Bakery chain Greggs has announced plans to open dozens of new stores across the UK in 2024, following a significant increase in profits. The company reported underlying pre-tax profits of £74.1m in the first six months of the year, marking a 16% rise from the same period last year. Total sales also saw a significant increase of nearly 14%, reaching £960.6m during the same period.
However, Greggs also disclosed that it has recently raised prices on some menu items in response to mounting pressure on its staff wage bill. This has resulted in a 5p to 10p increase on some bakes and sandwich ranges, while meal deals have remained unchanged. Chief executive Roisin Currie stated that there are no further price increases planned for the rest of the year. These price adjustments were made after the company raised salaries for its 32,000 employees ahead of the implementation of the new National Living Wage of £11.44 per hour in April.
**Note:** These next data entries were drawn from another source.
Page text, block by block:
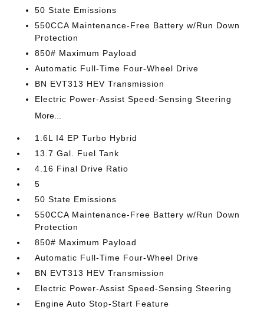
50 State Emissions
550CCA Maintenance-Free Battery w/Run Down
Protection
850# Maximum Payload
Automatic Full-Time Four-Wheel Drive
BN EVT313 HEV Transmission
Electric Power-Assist Speed-Sensing Steering
More...
1.6L I4 EP Turbo Hybrid
13.7 Gal. Fuel Tank
4.16 Final Drive Ratio
5
50 State Emissions
550CCA Maintenance-Free Battery w/Run Down
Protection
850# Maximum Payload
Automatic Full-Time Four-Wheel Drive
BN EVT313 HEV Transmission
Electric Power-Assist Speed-Sensing Steering
Engine Auto Stop-Start Feature
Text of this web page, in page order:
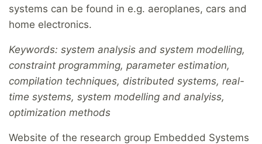
systems can be found in e.g. aeroplanes, cars and
home electronics.
Keywords: system analysis and system modelling,
constraint programming, parameter estimation,
compilation techniques, distributed systems, real-
time systems, system modelling and analyiss,
optimization methods
Website of the research group Embedded Systems
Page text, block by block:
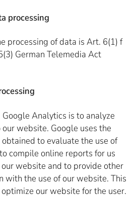
processing
processing of data is Art. 6(1) f
German Telemedia Act
Analytics is to analyze
website. Google uses the
to evaluate the use of
compile online reports for us
website and to provide other
with the use of our website. This
our website for the user.
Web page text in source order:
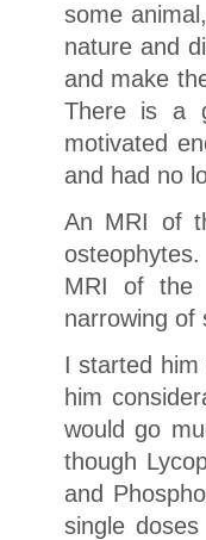
some
nature and
and make
There is a
motivated
and had no
An MRI of
MRI of the
narrowing of
I started
him
would go
though
and
single
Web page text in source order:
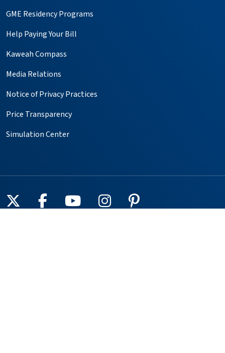
GME Residency Programs
Help Paying Your Bill
Kaweah Compass
Media Relations
Notice of Privacy Practices
Price Transparency
Simulation Center
Follow us on X
Follow us on Facebook
Follow us on YouTube
Follow us on
Follow us on
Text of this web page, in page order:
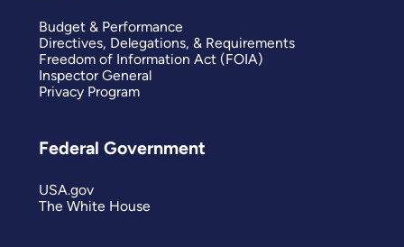
Budget & Performance
Directives, Delegations, & Requirements
Freedom of Information Act (FOIA)
Inspector General
Privacy Program
Federal Government
USA.gov
The White House
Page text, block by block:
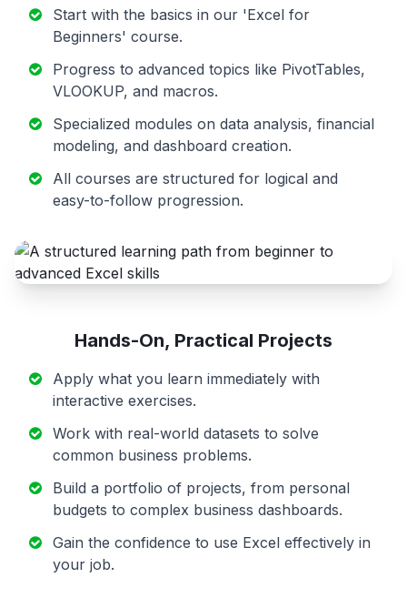
Start with the basics in our 'Excel for
Beginners' course.
Progress to advanced topics like PivotTables,
VLOOKUP, and macros.
Specialized modules on data analysis, financial
modeling, and dashboard creation.
All courses are structured for logical and
easy-to-follow progression.
Hands-On, Practical Projects
Apply what you learn immediately with
interactive exercises.
Work with real-world datasets to solve
common business problems.
Build a portfolio of projects, from personal
budgets to complex business dashboards.
Gain the confidence to use Excel effectively in
your job.
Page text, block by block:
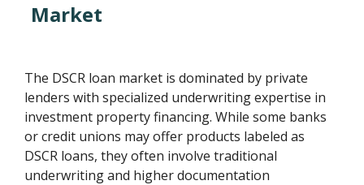
Market
The DSCR loan market is dominated by private
lenders with specialized underwriting expertise in
investment property financing. While some banks
or credit unions may offer products labeled as
DSCR loans, they often involve traditional
underwriting and higher documentation
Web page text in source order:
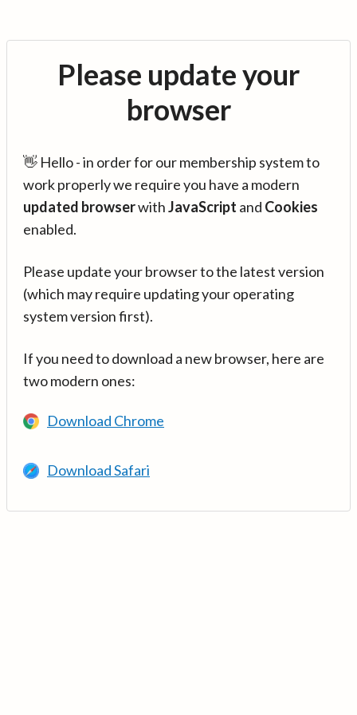
Please update your
browser
👋 Hello - in order for our membership system to
work properly we require you have a modern
updated browserwithJavaScript and Cookies
enabled.
Please update your browser to the latest version
(which may require updating your operating
system version first).
If you need to download a new browser, here are
two modern ones:
Download Chrome
Download Safari
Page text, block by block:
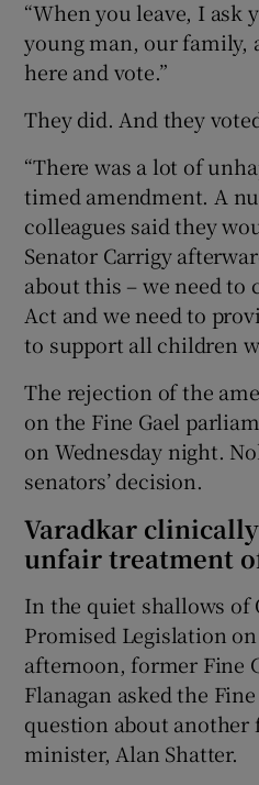
“When you leave, I ask
young man, our family,
here and vote.”
They did. And they
“There was a lot of
timed amendment. A
colleagues said they
Senator Carrigy
about this – we need to
Act and we need to
to support all children
The rejection of the
on the Fine Gael
on Wednesday night.
senators’ decision.
Varadkar
unfair treatment
In the quiet shallows of
Promised Legislation
afternoon, former Fine
Flanagan asked the
question about another
minister, Alan Shatter.

Greggs’s rise in profits can be attributed to its expansion of product offerings and increasing number of branches across the country. The company credited its iced drinks range and pizza deals for contributing to its growth, along with improved evening sales. In the first half of the year, Greggs opened 99 new shops, including 25 franchised outlets. However, it also closed 18 shops and relocated 25.
According to Ms Currie, the company’s success is built on the exceptional value it provides to customers seeking on-the-go food and drink, as well as the fast and friendly service delivered by its employees. Currently, Greggs has over 2,500 branches nationwide, but the company is investing in its supply chain to eventually support 3,500 outlets.
The company’s half-year report stated its confidence in opening a net total of 140 to 160 new shops this year. Furthermore, Greggs is diversifying the locations of its branches, moving away from solely focusing on town and city locations. The company has seen particular success in expanding its presence in roadside locations, which now make up a quarter of its estate.